# Handwritten Chinese and Japanese OCR

In this tutorial, optical character recognition for handwritten Chinese (simplified) and Japanese is presented. Roman alphabet OCR can be find in [notebook 208](../208-optical-character-recognition). This model is capable of doing only one line of symbols each time. 
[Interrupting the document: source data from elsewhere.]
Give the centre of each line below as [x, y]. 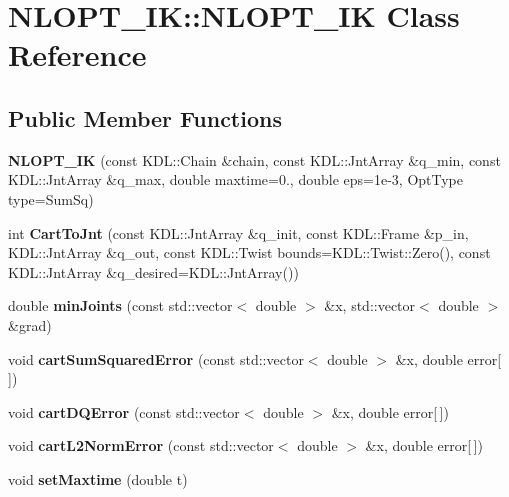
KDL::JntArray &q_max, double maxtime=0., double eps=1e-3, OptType [235, 179]
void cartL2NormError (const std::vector [141, 445]
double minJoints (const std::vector [120, 305]
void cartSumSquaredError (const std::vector [156, 358]
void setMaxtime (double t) [98, 478]
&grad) [30, 324]
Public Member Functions [145, 117]
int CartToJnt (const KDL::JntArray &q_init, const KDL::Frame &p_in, [238, 232]
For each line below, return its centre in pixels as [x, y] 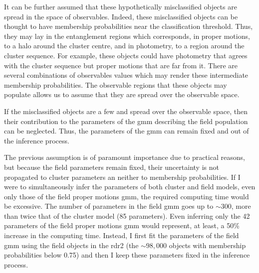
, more [241, 206]
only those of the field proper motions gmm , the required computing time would [127, 196]
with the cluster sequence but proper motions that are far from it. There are [121, 65]
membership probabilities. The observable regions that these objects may [116, 84]
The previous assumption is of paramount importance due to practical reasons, [125, 157]
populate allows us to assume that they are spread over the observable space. [122, 94]
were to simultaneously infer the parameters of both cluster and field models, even [130, 187]
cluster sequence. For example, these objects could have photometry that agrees [126, 55]
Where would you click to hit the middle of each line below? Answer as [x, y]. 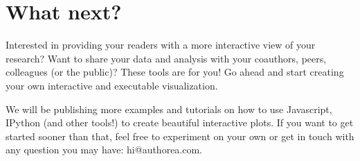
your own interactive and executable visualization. [112, 85]
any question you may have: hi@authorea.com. [104, 150]
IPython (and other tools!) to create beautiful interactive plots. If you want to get [180, 122]
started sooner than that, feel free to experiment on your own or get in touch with [180, 136]
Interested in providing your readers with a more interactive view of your [161, 45]
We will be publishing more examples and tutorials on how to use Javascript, [169, 109]
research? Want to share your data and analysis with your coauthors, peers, [166, 58]
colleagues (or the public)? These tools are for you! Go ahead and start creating [175, 72]
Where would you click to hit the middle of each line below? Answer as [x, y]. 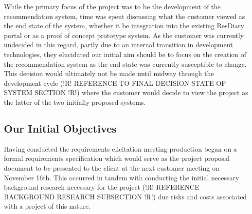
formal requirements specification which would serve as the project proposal [117, 158]
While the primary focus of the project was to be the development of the [112, 6]
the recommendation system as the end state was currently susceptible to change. [125, 64]
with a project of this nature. [47, 206]
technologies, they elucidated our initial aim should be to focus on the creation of [125, 54]
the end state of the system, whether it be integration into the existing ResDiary [124, 26]
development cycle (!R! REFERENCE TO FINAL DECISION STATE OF [115, 83]
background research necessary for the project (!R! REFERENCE [102, 187]
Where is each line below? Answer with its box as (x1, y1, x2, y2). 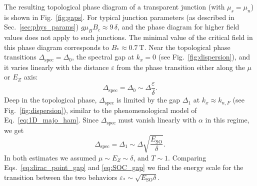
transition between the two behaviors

Models used for this notebooks are [handwritten-japanese-recognition](https://docs.openvinotoolkit.org/latest/omz_models_model_handwritten_japanese_recognition_0001.html) and [handwritten-simplified-chinese](https://docs.openvinotoolkit.org/latest/omz_models_model_handwritten_simplified_chinese_recognition_0001.html). To decode models output to readable text [kondate_nakayosi](https://github.com/openvinotoolkit/open_model_zoo/blob/master/data/dataset_classes/kondate_nakayosi.txt) and [scut_ept](https://github.com/openvinotoolkit/open_model_zoo/blob/master/data/dataset_classes/scut_ept.txt) charlists are used. Both model are from [Open Model Zoo](https://github.com/openvinotoolkit/open_model_zoo/).

## Imports

In [None]:
import cv2
import matplotlib.pyplot as plt
import numpy as np
from collections import namedtuple
from itertools import groupby
from openvino.inference_engine import IECore
from os import path

## Settings

Set up all constants and folders used in this notebook

In [None]:
# Directories where data will be placed
model_folder = "model"
data_folder = "data"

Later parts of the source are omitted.